- **Task requirements**
The lines to extract run from the start of the records through the line with "Instytut Agrofizyki im.", both ends included; drop the pictures.

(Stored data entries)
***

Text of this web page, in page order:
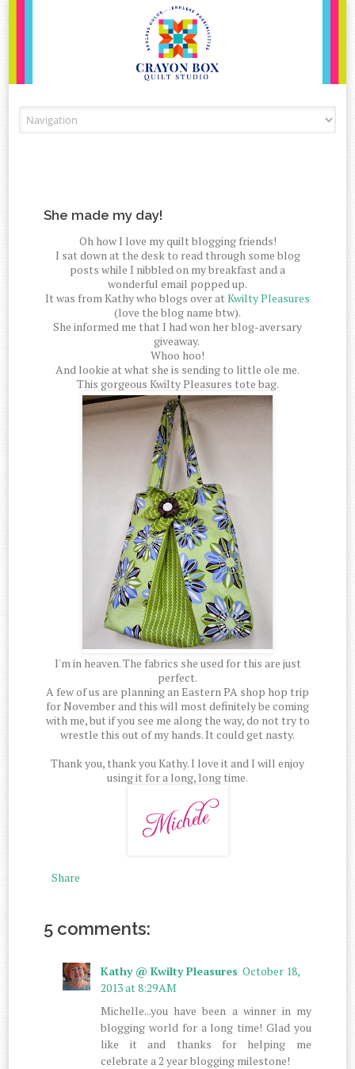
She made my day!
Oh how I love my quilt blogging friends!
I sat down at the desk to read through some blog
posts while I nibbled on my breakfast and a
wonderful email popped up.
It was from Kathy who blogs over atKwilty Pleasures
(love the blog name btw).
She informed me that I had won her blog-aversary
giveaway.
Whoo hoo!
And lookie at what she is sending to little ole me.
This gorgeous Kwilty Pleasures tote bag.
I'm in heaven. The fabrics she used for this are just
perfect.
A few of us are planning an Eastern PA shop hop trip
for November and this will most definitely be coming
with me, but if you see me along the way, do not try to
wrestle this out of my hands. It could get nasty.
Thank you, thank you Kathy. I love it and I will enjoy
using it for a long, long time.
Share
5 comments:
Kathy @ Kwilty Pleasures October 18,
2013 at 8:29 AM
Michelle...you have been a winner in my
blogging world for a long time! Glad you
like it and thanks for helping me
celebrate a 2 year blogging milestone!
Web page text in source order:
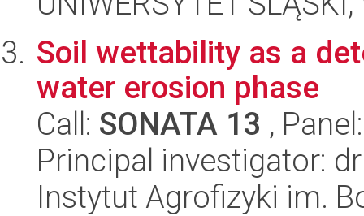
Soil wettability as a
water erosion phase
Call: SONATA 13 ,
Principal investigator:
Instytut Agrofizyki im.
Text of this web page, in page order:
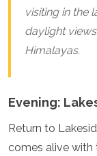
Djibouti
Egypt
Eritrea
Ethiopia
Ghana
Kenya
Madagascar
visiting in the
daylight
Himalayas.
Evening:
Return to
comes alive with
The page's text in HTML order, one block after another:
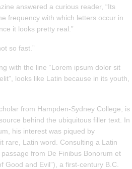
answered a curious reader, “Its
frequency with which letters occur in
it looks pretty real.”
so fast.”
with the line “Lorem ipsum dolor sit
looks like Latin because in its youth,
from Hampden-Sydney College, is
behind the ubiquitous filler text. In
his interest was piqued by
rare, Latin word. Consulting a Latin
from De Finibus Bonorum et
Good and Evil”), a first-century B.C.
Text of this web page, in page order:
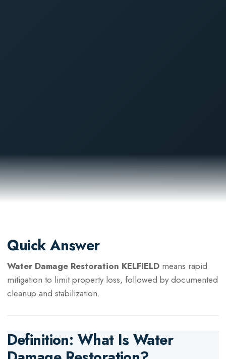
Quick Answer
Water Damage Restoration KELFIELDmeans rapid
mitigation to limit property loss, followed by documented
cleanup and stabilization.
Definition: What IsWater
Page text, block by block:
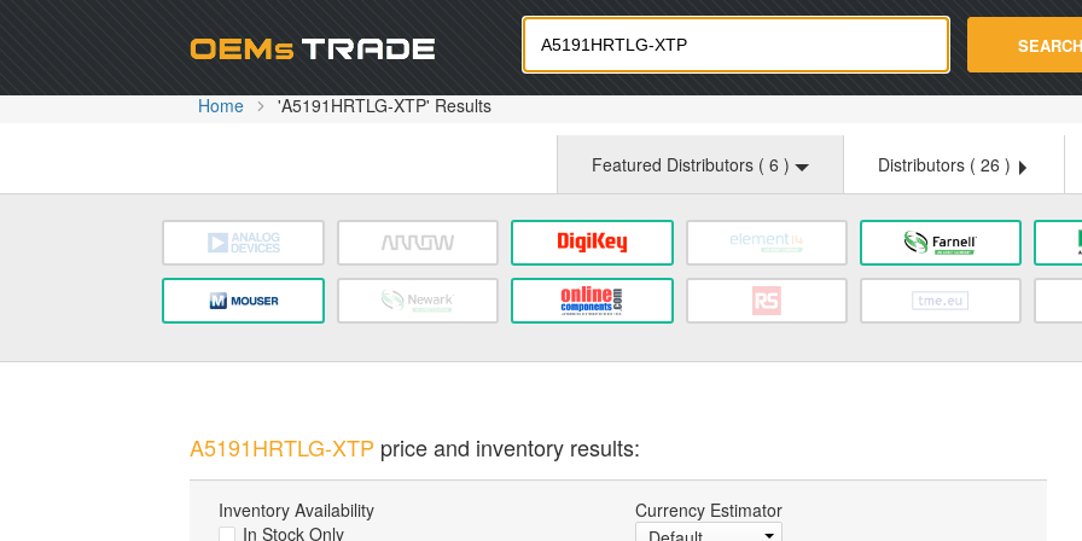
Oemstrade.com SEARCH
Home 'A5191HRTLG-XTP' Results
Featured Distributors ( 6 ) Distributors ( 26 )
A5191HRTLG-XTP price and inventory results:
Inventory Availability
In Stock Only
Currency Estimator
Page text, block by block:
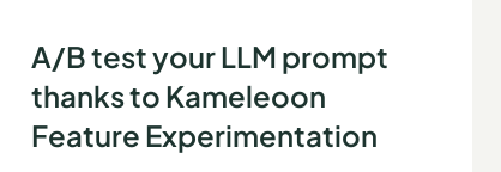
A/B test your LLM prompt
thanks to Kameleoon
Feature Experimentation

***

- **Output for this exercise**
Text of this web page, in page order:
She made my day!
Oh how I love my quilt blogging friends!
I sat down at the desk to read through some blog
posts while I nibbled on my breakfast and a
wonderful email popped up.
It was from Kathy who blogs over atKwilty Pleasures
(love the blog name btw).
She informed me that I had won her blog-aversary
giveaway.
Whoo hoo!
And lookie at what she is sending to little ole me.
This gorgeous Kwilty Pleasures tote bag.
I'm in heaven. The fabrics she used for this are just
perfect.
A few of us are planning an Eastern PA shop hop trip
for November and this will most definitely be coming
with me, but if you see me along the way, do not try to
wrestle this out of my hands. It could get nasty.
Thank you, thank you Kathy. I love it and I will enjoy
using it for a long, long time.
Share
5 comments:
Kathy @ Kwilty Pleasures October 18,
2013 at 8:29 AM
Michelle...you have been a winner in my
blogging world for a long time! Glad you
like it and thanks for helping me
celebrate a 2 year blogging milestone!
Web page text in source order:
Soil wettability as a
water erosion phase
Call: SONATA 13 ,
Principal investigator:
Instytut Agrofizyki im.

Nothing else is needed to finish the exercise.